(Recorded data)
◇ ◇ ◇ ◇ ◇

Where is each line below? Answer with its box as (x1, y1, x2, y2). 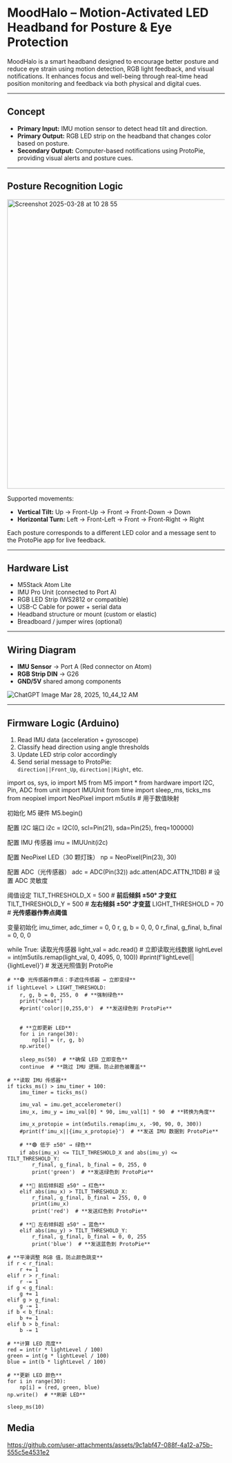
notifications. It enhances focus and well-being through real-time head (7, 71, 209, 80)
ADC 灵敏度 (14, 877, 48, 884)
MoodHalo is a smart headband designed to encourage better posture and (7, 57, 219, 65)
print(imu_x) (32, 1200, 70, 1207)
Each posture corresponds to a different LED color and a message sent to (7, 528, 216, 536)
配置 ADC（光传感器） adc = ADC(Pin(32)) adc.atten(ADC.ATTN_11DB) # (7, 868, 213, 876)
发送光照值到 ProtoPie (50, 961, 113, 970)
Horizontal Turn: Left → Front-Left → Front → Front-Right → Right (17, 515, 205, 523)
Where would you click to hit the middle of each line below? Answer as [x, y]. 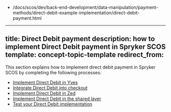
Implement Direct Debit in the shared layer [57, 98]
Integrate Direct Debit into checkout [50, 88]
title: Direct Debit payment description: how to [80, 39]
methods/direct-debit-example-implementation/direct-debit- [76, 13]
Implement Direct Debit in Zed [44, 93]
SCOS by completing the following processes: [53, 72]
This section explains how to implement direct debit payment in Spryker [80, 67]
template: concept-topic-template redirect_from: [85, 55]
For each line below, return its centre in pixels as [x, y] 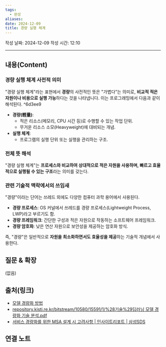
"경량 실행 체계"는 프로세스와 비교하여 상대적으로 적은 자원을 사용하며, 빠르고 [79, 165]
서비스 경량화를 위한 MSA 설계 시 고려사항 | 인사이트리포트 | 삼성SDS [79, 322]
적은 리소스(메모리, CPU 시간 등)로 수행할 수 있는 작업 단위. [76, 121]
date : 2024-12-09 [23, 24]
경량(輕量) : [23, 115]
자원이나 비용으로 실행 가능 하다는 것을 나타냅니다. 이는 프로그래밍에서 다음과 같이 [83, 98]
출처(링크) [20, 290]
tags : [11, 10]
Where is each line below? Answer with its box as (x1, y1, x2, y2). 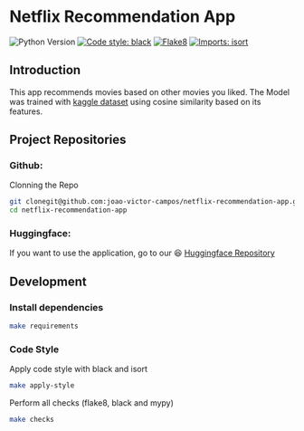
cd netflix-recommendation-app (9, 206, 128, 215)
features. (9, 106, 43, 117)
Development (9, 273, 88, 289)
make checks (9, 415, 54, 425)
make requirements (9, 321, 79, 331)
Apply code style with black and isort (9, 364, 147, 375)
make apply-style (9, 381, 75, 390)
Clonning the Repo (9, 179, 79, 191)
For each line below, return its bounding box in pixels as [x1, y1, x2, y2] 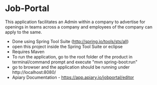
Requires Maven [12, 49, 45, 55]
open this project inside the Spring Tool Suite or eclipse [12, 43, 123, 49]
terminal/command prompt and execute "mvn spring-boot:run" [12, 59, 138, 65]
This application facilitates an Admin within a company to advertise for [5, 19, 145, 25]
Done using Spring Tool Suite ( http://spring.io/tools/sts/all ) [12, 38, 129, 44]
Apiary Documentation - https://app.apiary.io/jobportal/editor [12, 74, 134, 80]
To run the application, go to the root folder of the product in [12, 54, 133, 59]
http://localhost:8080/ [12, 69, 56, 75]
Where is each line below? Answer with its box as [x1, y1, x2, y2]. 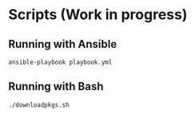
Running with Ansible [8, 37, 117, 51]
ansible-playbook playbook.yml [8, 58, 113, 66]
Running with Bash [8, 80, 104, 93]
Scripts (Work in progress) [8, 6, 188, 24]
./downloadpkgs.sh [8, 101, 70, 109]
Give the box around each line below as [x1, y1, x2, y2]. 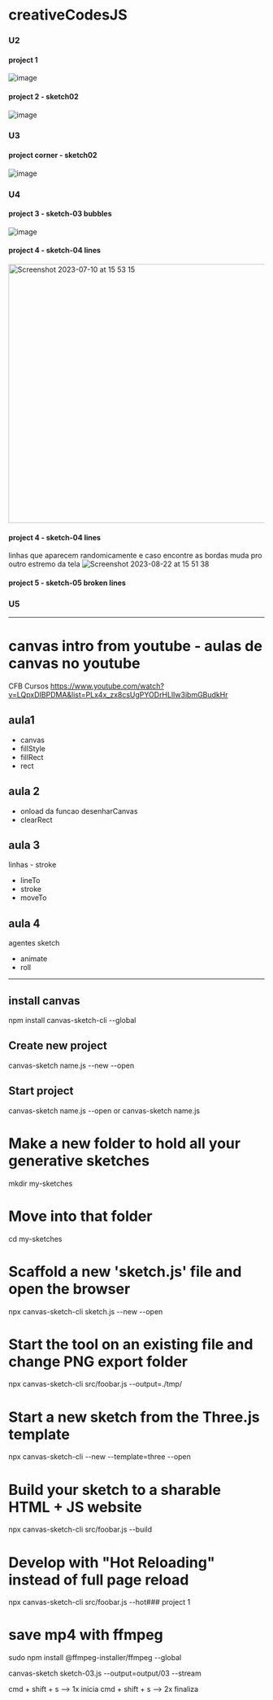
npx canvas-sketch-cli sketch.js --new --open [8, 1306, 163, 1316]
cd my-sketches [8, 1234, 63, 1243]
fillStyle [19, 743, 46, 754]
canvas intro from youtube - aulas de [8, 637, 262, 656]
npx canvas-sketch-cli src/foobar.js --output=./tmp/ [8, 1379, 183, 1389]
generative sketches [8, 1152, 150, 1169]
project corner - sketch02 [8, 151, 97, 160]
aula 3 [8, 838, 41, 852]
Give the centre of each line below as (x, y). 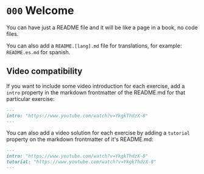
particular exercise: (30, 99)
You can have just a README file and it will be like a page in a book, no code (102, 27)
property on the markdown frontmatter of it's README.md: (80, 139)
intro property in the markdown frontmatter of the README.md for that (96, 92)
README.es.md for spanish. (38, 52)
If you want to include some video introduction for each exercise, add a (96, 86)
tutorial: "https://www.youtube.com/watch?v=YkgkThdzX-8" (81, 162)
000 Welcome (40, 11)
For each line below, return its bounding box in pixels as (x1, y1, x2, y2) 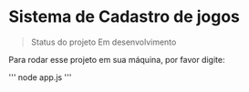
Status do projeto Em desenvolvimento (30, 36, 177, 47)
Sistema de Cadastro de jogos (8, 6, 241, 27)
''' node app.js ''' (8, 71, 72, 83)
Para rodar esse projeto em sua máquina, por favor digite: (8, 54, 225, 65)
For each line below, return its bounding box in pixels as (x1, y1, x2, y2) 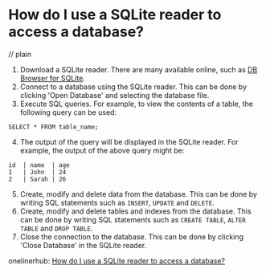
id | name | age (8, 161, 70, 169)
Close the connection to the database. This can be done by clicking (19, 231, 243, 242)
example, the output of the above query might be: (19, 145, 185, 155)
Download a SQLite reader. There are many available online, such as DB (19, 64, 258, 74)
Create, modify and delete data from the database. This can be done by (19, 189, 257, 198)
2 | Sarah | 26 (8, 175, 67, 183)
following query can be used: (19, 107, 117, 117)
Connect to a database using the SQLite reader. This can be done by (19, 82, 248, 92)
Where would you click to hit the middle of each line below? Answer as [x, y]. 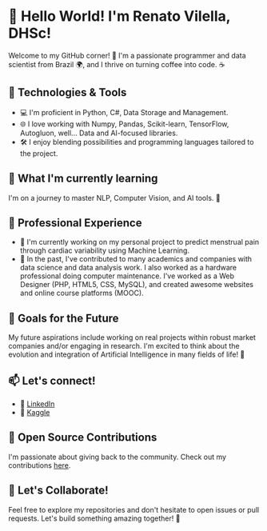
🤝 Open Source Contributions [83, 438]
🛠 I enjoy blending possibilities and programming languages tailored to [137, 142]
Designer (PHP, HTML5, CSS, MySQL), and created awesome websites [137, 285]
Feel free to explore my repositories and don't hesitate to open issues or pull [134, 509]
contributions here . [40, 465]
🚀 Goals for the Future [64, 318]
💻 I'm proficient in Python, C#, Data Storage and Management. [124, 112]
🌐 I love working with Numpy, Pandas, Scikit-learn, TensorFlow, [124, 124]
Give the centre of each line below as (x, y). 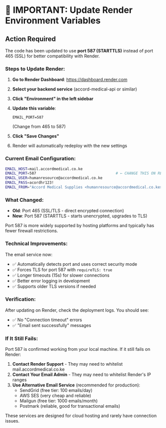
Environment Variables (53, 21)
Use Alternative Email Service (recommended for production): (76, 385)
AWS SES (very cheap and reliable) (55, 396)
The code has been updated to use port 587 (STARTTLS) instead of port (79, 51)
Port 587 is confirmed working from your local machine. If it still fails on (78, 349)
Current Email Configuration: (41, 159)
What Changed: (24, 200)
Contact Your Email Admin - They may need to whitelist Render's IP (82, 375)
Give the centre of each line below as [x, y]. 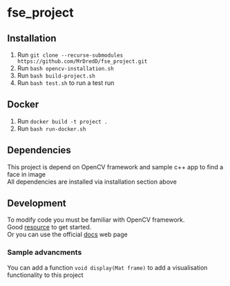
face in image [27, 174]
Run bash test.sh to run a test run [66, 83]
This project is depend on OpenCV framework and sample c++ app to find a [115, 166]
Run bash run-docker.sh [51, 128]
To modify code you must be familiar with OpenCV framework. [96, 220]
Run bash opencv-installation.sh [65, 68]
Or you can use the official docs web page [67, 235]
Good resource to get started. [49, 227]
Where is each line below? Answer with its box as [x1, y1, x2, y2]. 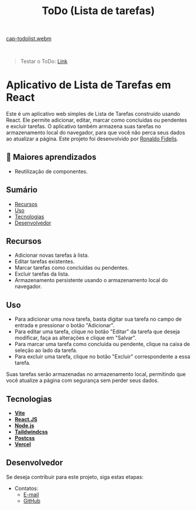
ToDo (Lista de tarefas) [42, 4, 155, 18]
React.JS [14, 415, 37, 422]
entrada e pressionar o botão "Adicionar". [14, 322, 115, 329]
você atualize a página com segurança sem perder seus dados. [6, 377, 159, 384]
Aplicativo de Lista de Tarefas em [6, 78, 171, 92]
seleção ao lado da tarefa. [14, 347, 78, 354]
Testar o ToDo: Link [20, 58, 68, 65]
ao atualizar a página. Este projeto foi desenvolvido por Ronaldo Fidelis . [6, 135, 178, 142]
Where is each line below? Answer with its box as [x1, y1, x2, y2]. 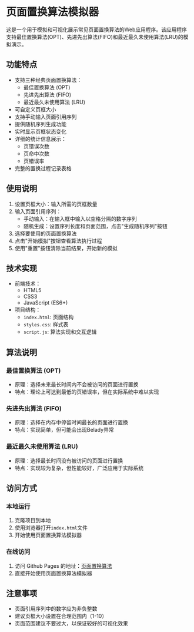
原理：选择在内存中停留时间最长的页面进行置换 [14, 419, 128, 426]
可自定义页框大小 [14, 105, 56, 112]
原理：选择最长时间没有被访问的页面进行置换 [14, 457, 123, 464]
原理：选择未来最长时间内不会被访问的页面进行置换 [14, 381, 139, 388]
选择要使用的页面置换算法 [14, 230, 77, 237]
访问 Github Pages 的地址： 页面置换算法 [14, 562, 113, 569]
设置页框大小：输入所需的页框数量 [14, 200, 98, 207]
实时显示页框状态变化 [14, 128, 66, 135]
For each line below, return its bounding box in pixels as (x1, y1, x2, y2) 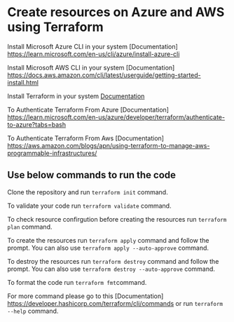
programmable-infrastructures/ (7, 149, 97, 157)
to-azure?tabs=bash (7, 120, 67, 128)
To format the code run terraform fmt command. (7, 278, 147, 286)
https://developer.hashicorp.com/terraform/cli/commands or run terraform (7, 299, 223, 307)
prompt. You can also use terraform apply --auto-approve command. (7, 243, 209, 252)
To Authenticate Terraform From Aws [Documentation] (7, 134, 165, 142)
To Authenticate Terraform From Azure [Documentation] (7, 105, 170, 114)
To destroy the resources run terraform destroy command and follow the (7, 257, 219, 265)
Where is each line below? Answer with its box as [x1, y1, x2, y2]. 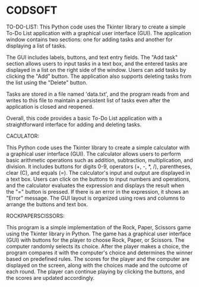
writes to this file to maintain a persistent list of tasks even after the [6, 96, 170, 104]
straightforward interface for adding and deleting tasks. [6, 121, 141, 128]
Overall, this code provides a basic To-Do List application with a [6, 114, 162, 122]
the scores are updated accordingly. [6, 274, 95, 281]
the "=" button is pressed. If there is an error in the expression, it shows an [6, 188, 189, 195]
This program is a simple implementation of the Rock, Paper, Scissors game [6, 223, 191, 231]
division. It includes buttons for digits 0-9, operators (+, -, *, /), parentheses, [6, 163, 192, 170]
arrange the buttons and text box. [6, 200, 88, 208]
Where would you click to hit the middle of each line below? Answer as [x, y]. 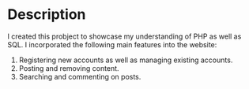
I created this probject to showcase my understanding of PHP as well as [124, 36]
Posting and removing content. [69, 68]
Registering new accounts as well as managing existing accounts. [126, 60]
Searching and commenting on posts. [80, 76]
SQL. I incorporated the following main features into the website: [112, 44]
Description [47, 15]
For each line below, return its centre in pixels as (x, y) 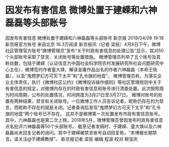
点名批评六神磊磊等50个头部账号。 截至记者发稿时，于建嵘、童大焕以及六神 (83, 126)
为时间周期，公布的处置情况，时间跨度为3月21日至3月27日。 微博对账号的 (82, 94)
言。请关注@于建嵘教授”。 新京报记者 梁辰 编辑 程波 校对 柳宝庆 (72, 139)
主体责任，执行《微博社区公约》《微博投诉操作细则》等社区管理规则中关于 (86, 82)
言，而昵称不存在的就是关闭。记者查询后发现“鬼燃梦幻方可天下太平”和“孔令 (83, 107)
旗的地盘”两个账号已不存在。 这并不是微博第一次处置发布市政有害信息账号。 (84, 114)
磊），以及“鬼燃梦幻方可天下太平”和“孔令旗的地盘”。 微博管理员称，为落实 (81, 76)
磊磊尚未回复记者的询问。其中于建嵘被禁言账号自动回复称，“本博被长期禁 (81, 132)
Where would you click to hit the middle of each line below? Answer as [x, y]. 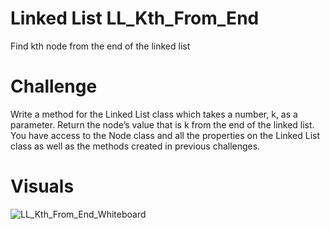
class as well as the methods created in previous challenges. [135, 146]
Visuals [42, 186]
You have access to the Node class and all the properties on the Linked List [165, 135]
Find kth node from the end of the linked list [100, 46]
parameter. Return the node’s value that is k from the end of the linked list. [162, 124]
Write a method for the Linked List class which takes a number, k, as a [154, 114]
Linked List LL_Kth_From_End [135, 18]
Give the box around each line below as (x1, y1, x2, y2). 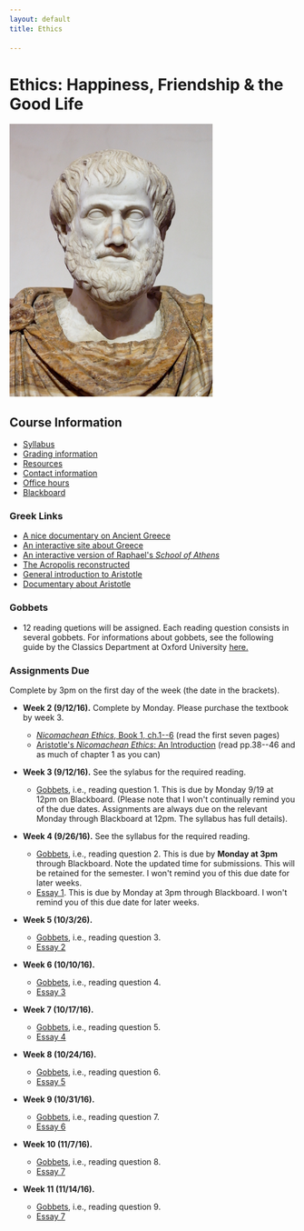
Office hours (22, 477, 70, 488)
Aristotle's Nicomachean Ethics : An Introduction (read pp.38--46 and (35, 739, 296, 750)
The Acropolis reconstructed (22, 559, 130, 570)
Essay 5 (35, 1076, 66, 1087)
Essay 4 (35, 1032, 66, 1043)
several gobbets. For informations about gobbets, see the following (22, 632, 274, 643)
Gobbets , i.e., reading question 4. (35, 977, 162, 988)
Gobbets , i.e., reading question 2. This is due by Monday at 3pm (35, 848, 279, 859)
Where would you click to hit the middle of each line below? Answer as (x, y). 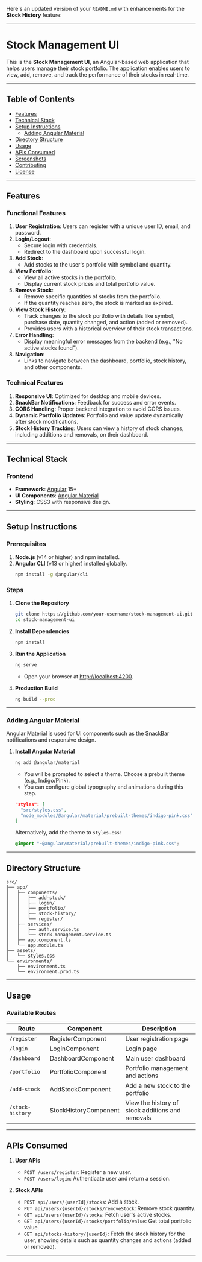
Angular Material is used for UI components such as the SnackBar (88, 733)
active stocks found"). (51, 348)
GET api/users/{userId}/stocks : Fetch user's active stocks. (98, 1214)
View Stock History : (40, 309)
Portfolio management (157, 1068)
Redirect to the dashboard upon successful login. (85, 252)
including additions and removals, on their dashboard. (81, 434)
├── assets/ (21, 951)
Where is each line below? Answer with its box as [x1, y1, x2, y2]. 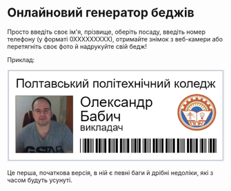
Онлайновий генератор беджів [7, 5, 194, 21]
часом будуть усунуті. [7, 176, 72, 184]
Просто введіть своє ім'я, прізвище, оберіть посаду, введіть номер [7, 28, 205, 36]
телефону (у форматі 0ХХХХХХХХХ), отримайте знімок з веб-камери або [7, 34, 223, 43]
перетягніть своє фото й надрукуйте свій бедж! [7, 42, 147, 50]
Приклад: [7, 55, 35, 63]
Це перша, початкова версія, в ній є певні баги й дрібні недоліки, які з [7, 169, 214, 177]
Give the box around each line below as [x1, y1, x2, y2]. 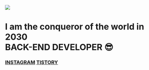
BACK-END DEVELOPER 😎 [5, 42, 114, 53]
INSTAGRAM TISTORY [5, 59, 58, 66]
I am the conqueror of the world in [5, 21, 145, 32]
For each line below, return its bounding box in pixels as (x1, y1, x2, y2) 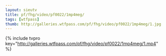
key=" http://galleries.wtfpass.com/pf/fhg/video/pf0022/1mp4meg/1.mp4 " (5, 41, 158, 47)
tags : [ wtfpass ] (5, 17, 39, 22)
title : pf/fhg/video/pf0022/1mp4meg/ (5, 12, 85, 17)
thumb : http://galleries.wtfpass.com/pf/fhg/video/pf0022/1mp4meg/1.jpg (5, 21, 161, 27)
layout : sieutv (5, 7, 37, 13)
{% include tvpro (5, 35, 40, 41)
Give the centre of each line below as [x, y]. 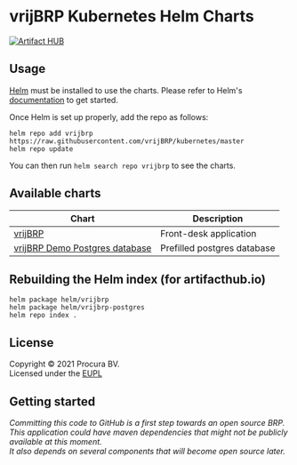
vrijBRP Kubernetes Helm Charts [132, 16]
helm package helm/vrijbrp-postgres [77, 308]
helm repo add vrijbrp [51, 133]
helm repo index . [43, 316]
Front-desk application [208, 233]
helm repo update [41, 148]
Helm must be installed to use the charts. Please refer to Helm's [126, 90]
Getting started [52, 401]
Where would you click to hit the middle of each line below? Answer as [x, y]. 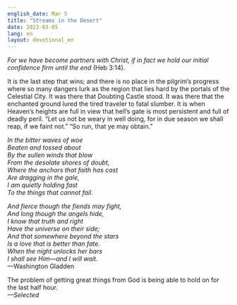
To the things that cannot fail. [50, 193]
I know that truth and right [45, 221]
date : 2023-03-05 [33, 27]
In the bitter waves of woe [45, 140]
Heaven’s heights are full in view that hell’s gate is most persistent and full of [118, 112]
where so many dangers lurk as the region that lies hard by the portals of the [119, 89]
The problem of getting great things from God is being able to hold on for [114, 280]
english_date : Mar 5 [38, 14]
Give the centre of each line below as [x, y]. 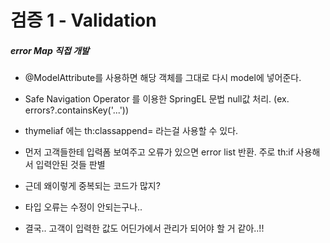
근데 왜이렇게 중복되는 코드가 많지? [92, 186]
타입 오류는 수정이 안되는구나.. [83, 207]
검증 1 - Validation [83, 20]
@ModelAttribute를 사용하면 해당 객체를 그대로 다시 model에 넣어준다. [163, 78]
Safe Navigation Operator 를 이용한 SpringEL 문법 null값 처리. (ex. [157, 99]
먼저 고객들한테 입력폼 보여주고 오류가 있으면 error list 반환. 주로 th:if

◇ ◇ ◇ ◇ ◇

Requirement: Word for word and without pictures, please write out only the lines from the start of the entries through the line containing "빠르고 [79, 165]", both included.

Written answer:
Where is each line below? Answer with its box as (x1, y1, x2, y2). 
notifications. It enhances focus and well-being through real-time head (7, 71, 209, 80)
ADC 灵敏度 (14, 877, 48, 884)
MoodHalo is a smart headband designed to encourage better posture and (7, 57, 219, 65)
print(imu_x) (32, 1200, 70, 1207)
Each posture corresponds to a different LED color and a message sent to (7, 528, 216, 536)
配置 ADC（光传感器） adc = ADC(Pin(32)) adc.atten(ADC.ATTN_11DB) # (7, 868, 213, 876)
发送光照值到 ProtoPie (50, 961, 113, 970)
Horizontal Turn: Left → Front-Left → Front → Front-Right → Right (17, 515, 205, 523)
Where would you click to hit the middle of each line below? Answer as [x, y]. 
Implement Direct Debit in the shared layer [57, 98]
Integrate Direct Debit into checkout [50, 88]
title: Direct Debit payment description: how to [80, 39]
methods/direct-debit-example-implementation/direct-debit- [76, 13]
Implement Direct Debit in Zed [44, 93]
SCOS by completing the following processes: [53, 72]
This section explains how to implement direct debit payment in Spryker [80, 67]
template: concept-topic-template redirect_from: [85, 55]
For each line below, return its centre in pixels as [x, y] 
"경량 실행 체계"는 프로세스와 비교하여 상대적으로 적은 자원을 사용하며, 빠르고 [79, 165]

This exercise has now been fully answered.